# How many grams of shrooms do you eat for a normal trip?



## sonix

i read on erowid that people eat 2.5 g as common but ive never heard of anyone eating half an eighth of mushrooms its always 4 g for a full trip of any mushrooms but i usually eat one and a half - 4 eighths for one trip the most ive eaten is  30 g of cyenesis mushrooms dumb idea but that was like an acid trip. so how much shrooms do you guys usually eat and why that ammount?


----------



## d-Dexter-25

30g was like an acid trip???? Even weak cubensis mushrooms would rock your world at 30g!!! Also it varies so much even if you grow them they vary which does'nt include the storage and handleing that would take place if you get em off the street!!! Uusally most ones found or grown are Psilocybe Cubensis and they vary based on things like the substrain type which even varies among not only other suppliers but also varies itself too.
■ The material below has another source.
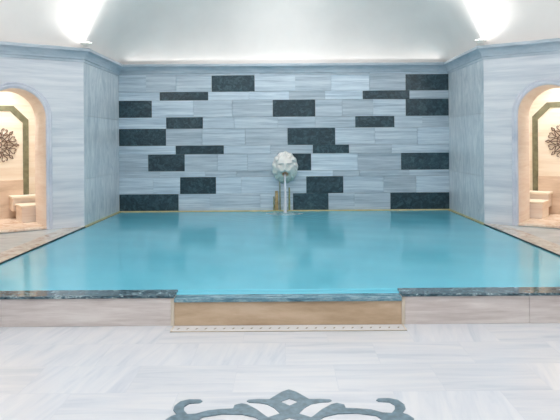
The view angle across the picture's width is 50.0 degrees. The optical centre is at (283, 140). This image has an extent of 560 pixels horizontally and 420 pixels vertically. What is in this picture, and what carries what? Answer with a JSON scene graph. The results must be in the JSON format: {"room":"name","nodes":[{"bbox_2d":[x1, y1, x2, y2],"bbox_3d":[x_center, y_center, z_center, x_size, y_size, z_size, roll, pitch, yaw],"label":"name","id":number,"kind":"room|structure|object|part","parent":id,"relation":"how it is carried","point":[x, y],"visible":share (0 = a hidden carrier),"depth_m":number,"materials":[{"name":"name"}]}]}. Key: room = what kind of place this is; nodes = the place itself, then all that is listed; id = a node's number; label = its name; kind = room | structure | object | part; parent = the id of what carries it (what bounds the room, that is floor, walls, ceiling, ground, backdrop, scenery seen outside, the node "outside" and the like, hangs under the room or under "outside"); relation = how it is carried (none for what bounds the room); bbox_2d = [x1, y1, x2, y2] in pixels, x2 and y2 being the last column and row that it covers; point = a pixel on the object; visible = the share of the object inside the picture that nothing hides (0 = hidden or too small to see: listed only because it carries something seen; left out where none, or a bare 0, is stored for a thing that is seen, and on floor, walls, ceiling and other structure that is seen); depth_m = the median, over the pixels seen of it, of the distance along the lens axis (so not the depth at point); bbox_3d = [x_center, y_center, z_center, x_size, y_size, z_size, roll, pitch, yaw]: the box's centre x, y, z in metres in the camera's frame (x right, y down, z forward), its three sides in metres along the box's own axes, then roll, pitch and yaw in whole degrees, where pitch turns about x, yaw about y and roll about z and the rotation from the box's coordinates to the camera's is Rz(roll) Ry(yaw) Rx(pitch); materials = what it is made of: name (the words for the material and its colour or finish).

The growing conditions effect it alot as well and usually indoor grown mushrooms are more potent and outdoor grown are more potent then wild.

I would say to anyone start with 1.5g tops and assume that will kick your ass cause even cubensis can and will if they are potent!!! Now if there a more potent strain of mushroom like cyans or pans then start with just .5g and again assume that will kick your ass cause if its a potent mushroom for its strain then it will be strong!!! This is why I do not like Mushrooms for tripping unless your looking for trouble cause even when you grow the same strain it can come out different in potentcy which makes it hard to get a consistant dosage which bothers me alot. Also I do not touch any street LSD unless I work my way up because they vary so much its just stupid not to work your way up!!!


----------



## Cosmic Charlie

I think he meant to say he ate 30 grams of fresh mushrooms. If not that is a hell of a lot of dried shrooms to eat    When I take shrooms Ill usually take an 1/8 , if there real strong than half of that.


----------



## nuke

1.5-3.0 grams is more than enough, if I go higher I just get more delusional and have greater amnesia.


----------



## Hasso

It's difficult to say, due to varying potency from on strain to another. Then there are things like setting, and how you prepare them.... The most I've ever personally eaten is about seven dried grams (B+, personally grown) ground up and mixed in lemon juice, and that produced a trip so intense that I was effectively out of commission for about three or four hours (time ceased to exist). My body was essentially confined to bed; I could not walk if I tried - since 3d reality effectively disappeared...lol.
I've always found mushrooms, in the right dosage - to be far more intense than nearly any amount of acid... but that’s just me.


----------



## d-Dexter-25

sonix said:


> i read on erowid that people eat 2.5 g as common but ive never heard of anyone eating half an eighth of mushrooms its always 4 g for a full trip of any mushrooms but i usually eat one and a half - 4 eighths for one trip the most ive eaten is  30 g of cyenesis mushrooms dumb idea but that was like an acid trip. so how much shrooms do you guys usually eat and why that ammount?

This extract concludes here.